А дальше для Любы словно пошли кадры замедленного кино. Ей предоставляют слово. Она берёт микрофон, объявляет вторую вице-мисс, «Мисс зрительских симпатий» Ольгу Синицину. Шалый надевает ей на голову небольшую диадему с камешком по центру… Объявляет первую вице-мисс, «Мисс Очарование» Агату Щукину… Агата сбрасывает с лица улыбку, пожимает голыми плечами, оглядывается на Кольчугину, глядит куда-то в зал, потом в другую сторону, наконец делает шаг к Шалому. Но диадему принимает от него в руки, давая понять, что это ошибка, увенчанной она должна быть другими званием и короной.

— И королевой нашего бала, победительницей конкурса и званием «Мисс Великогорска», — повышает голос Люба, — большинством голосов членов жюри… объявляется Анастасия Захарова!

Настя недоумённо смотрит на Любу, потом подпрыгивает с весёлым визгом и, сияя глазами и улыбкой, подскакивает к Шалому. И в миг, когда тот плотно приложил к её высокой прическе свитую из серебряных нитей корону с двумя хризолитами и крупным александритом по середине, Агата резко смахивает её с головы Насти. Корона звякает об пол и под шумный выдох зала катится к оркестровой яме. Замерев от неожиданности, Ефим и Люба провожают её глазами…

Глава 38

Настя, поддёрнув подол платья, парой кошачьих прыжков догнала корону у фонаря, подсвечивающего золотистым светом подиум, подняла, почувствовав почти невесомость её кружевных серебряных нитей. Ей казалось, что корона должна быть тяжелее, не легче, чем она представляла себе миссию Мисс. А тут — тонкие кружева тонких нитей, местами теперь погнутых. И куда-то улетел от удара об пол александрит, так ярко блеснувший ей в глаза, когда Шалый водружал корону. Теперь только чуть посвечивают зелёными искорками хризолиты. Где она видела такую искристую зелень? Точно! Так проколола её острыми иглами взгляда Агата… Случайное совпадение цвета камешков в короне и глаз Агаты? Наверное нет… Она хороша ростом, фигурой, цветом глаз, лица и волос. Чуточку только вульгарна и грубее голос… Но корону делали для неё…

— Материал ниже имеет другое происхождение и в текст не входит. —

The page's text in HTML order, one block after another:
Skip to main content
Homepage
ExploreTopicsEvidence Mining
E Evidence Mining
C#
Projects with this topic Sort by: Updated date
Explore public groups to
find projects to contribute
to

Настя вернулась в центр авансцены. Агату, готовую рвать и метать, сдерживали Шалый и Кольчугина. Люба стояла чуть в стороне, прикрыв лицо листком с окончательным решением жюри.

— Отдайте ей, — протянула Настя корону Любе. — Только синий камешек надо найти, улетел куда-то…

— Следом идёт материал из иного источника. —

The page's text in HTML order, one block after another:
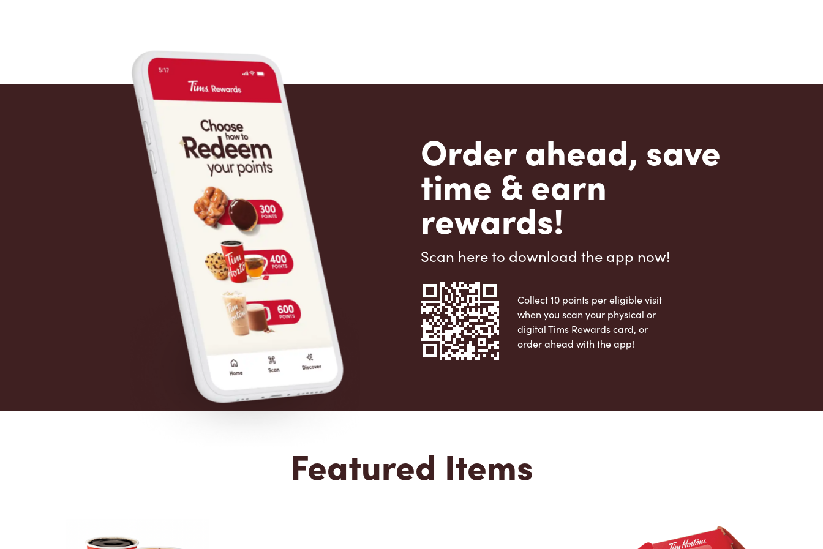
Order ahead, save
time & earn
rewards!
Scan here to download the app now!
Collect 10 points per eligible visit
when you scan your physical or
digital Tims Rewards card, or
order ahead with the app!
Featured Items

— Оставь. Она твоя. Потом отдадим ювелиру, исправит…

— Как хотите… Всё равно уже всё испорчено… Я пойду, пожалуй?

— Спроси у Светланы Анатольевны. Тут ещё должны быть подарки от спонсоров.

Кто-то вырубил световые пушки давая набитому, молчащему залу понять, что «кончен бал». Но сцена заиграла вспышками фотоаппаратов толкающих друг друга репортёров. Они хватали в кадр пинающуюся длинными ногами Агату, бредущую к центру сцены с помятой короной в руке «Мисс Великогорска», Любу, прикрывающуюся от вспышек листком бумаги, толпящихся за ней членов жюри.

— Какого чёрта все встали? Продолжайте, чего у вас там? — прошипел в ухо Кольчугиной Шалый. — А ты уймись сейчас же, красуля! Нужен мне ваш скандал!.. Где твой Вася, пусть заберёт тебя отсюда. Чёрт меня дёрнул связаться с вами!.. Опозоримся на весь мир… А ты чего стоишь? Поехали отсюда! — повернулся он к Любе.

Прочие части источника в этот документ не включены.